Print the entries exactly; no image belongs in the copy.
WORKING DATA START
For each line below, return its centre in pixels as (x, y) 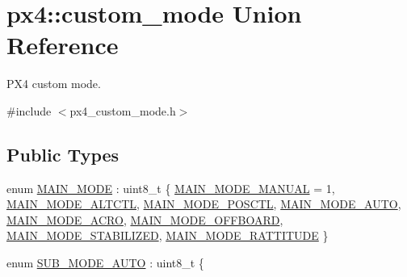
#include (29, 110)
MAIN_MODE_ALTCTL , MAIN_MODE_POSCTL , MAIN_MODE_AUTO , (204, 204)
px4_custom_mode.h (123, 110)
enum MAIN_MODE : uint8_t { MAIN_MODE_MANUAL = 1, (171, 188)
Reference (63, 45)
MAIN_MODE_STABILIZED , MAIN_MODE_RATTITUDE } (168, 235)
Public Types (63, 154)
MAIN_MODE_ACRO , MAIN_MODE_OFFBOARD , (145, 219)
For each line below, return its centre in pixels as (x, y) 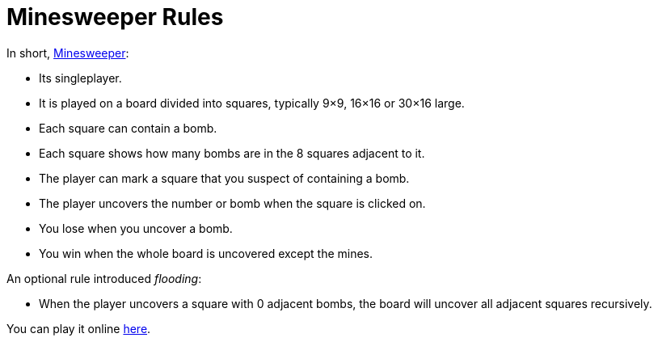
WORKING DATA END
## ANSWER TO THIS PROBLEM
For each line below, return its centre in pixels as (x, y) 
#include (29, 110)
MAIN_MODE_ALTCTL , MAIN_MODE_POSCTL , MAIN_MODE_AUTO , (204, 204)
px4_custom_mode.h (123, 110)
enum MAIN_MODE : uint8_t { MAIN_MODE_MANUAL = 1, (171, 188)
Reference (63, 45)
MAIN_MODE_STABILIZED , MAIN_MODE_RATTITUDE } (168, 235)
Public Types (63, 154)
MAIN_MODE_ACRO , MAIN_MODE_OFFBOARD , (145, 219)
For each line below, return its centre in pixels as (x, y) 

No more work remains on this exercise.